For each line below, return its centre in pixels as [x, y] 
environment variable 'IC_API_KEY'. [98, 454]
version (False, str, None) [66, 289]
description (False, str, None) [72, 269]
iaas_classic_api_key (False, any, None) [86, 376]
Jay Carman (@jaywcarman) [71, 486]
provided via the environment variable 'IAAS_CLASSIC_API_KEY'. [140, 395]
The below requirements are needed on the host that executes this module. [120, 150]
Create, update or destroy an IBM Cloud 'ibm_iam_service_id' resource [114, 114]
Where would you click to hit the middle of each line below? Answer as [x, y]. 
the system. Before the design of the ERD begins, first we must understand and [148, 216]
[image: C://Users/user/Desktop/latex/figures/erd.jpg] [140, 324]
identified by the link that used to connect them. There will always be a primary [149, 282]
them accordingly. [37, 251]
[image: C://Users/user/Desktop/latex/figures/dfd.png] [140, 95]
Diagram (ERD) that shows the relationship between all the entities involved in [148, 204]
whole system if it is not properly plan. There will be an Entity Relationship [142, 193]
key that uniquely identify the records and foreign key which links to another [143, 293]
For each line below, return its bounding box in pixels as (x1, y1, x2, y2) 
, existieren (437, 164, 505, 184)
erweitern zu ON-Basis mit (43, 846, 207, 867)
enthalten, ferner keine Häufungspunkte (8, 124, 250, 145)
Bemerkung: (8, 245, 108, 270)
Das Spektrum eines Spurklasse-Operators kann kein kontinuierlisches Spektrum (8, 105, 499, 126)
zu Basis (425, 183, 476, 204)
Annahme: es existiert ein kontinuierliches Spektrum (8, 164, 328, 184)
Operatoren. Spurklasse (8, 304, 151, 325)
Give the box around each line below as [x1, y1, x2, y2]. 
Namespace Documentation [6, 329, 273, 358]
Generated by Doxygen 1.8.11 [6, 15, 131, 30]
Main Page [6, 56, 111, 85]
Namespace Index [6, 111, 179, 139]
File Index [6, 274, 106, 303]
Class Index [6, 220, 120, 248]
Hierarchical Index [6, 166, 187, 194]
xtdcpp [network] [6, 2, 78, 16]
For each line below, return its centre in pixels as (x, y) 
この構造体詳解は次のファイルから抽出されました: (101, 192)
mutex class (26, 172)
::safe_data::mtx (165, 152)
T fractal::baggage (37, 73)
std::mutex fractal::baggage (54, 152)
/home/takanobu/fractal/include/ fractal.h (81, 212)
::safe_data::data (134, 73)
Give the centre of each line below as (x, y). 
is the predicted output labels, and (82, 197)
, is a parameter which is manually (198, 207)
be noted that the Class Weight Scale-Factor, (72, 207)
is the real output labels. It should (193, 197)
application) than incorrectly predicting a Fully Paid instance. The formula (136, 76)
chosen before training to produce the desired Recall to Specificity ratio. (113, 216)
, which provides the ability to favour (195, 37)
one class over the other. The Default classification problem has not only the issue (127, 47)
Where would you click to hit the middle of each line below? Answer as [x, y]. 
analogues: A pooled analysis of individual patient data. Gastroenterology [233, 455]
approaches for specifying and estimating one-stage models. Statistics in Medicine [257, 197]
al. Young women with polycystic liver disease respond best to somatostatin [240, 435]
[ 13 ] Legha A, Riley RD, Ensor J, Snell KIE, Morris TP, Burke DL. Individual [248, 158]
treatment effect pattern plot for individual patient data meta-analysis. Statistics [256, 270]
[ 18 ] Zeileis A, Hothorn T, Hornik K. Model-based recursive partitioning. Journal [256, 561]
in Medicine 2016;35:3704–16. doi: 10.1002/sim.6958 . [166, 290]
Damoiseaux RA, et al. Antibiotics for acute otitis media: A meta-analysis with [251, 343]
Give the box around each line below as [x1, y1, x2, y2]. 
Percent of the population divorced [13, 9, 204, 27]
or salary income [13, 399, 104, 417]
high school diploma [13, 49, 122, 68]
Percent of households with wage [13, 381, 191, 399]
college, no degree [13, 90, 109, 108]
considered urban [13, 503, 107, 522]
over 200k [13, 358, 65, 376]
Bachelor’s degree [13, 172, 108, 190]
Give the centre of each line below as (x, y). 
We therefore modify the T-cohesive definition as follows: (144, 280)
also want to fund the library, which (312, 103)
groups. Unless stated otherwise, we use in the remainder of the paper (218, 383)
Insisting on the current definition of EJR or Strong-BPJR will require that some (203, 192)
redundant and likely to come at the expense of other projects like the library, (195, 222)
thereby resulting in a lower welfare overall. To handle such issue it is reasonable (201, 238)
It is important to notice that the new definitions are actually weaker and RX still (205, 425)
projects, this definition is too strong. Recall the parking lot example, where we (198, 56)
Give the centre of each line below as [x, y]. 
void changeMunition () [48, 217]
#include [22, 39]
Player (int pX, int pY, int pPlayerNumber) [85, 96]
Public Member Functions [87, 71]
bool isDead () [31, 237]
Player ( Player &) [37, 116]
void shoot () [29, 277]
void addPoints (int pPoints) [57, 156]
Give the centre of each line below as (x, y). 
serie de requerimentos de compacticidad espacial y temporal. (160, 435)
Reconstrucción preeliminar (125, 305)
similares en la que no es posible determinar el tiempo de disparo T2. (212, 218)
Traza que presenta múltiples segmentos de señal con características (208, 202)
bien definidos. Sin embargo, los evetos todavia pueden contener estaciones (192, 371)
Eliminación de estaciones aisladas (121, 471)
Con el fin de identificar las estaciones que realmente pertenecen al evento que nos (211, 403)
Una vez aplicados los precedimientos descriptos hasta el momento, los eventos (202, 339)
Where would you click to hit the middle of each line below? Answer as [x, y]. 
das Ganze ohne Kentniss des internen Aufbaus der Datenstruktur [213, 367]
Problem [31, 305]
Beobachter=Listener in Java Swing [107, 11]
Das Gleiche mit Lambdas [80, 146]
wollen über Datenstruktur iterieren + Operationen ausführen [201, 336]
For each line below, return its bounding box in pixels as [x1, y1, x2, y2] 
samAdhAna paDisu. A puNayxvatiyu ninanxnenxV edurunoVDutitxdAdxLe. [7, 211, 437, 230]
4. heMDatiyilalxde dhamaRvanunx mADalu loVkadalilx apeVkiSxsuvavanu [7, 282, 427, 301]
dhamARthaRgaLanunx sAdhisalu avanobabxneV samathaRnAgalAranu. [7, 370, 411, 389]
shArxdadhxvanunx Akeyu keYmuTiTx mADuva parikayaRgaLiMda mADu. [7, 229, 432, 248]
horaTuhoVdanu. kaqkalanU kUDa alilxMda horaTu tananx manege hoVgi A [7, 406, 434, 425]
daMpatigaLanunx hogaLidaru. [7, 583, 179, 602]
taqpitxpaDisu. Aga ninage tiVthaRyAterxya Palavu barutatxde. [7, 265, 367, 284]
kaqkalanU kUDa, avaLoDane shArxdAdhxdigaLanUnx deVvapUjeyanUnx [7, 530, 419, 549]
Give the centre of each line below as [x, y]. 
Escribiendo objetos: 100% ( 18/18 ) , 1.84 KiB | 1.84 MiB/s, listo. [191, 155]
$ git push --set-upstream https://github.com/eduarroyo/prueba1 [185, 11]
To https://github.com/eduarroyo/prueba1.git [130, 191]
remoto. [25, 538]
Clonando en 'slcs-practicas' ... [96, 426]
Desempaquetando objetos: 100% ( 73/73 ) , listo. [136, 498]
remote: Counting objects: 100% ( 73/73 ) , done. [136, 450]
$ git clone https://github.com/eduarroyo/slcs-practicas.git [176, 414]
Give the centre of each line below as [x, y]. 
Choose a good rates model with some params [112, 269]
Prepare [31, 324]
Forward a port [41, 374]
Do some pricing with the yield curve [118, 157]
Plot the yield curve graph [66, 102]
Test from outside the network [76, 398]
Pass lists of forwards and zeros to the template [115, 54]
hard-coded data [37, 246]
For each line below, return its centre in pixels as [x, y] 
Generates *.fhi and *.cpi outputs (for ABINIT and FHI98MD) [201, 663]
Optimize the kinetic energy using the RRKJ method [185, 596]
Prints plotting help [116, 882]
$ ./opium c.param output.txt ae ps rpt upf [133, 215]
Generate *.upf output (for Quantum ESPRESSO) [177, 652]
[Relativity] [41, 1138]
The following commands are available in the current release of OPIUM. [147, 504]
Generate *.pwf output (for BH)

What this task involves:
Read the entries above and find each line holding the word "Player". Copy it out.

Solution to the exercise:
Player (int pX, int pY, int pPlayerNumber) [85, 96]
Player ( Player &) [37, 116]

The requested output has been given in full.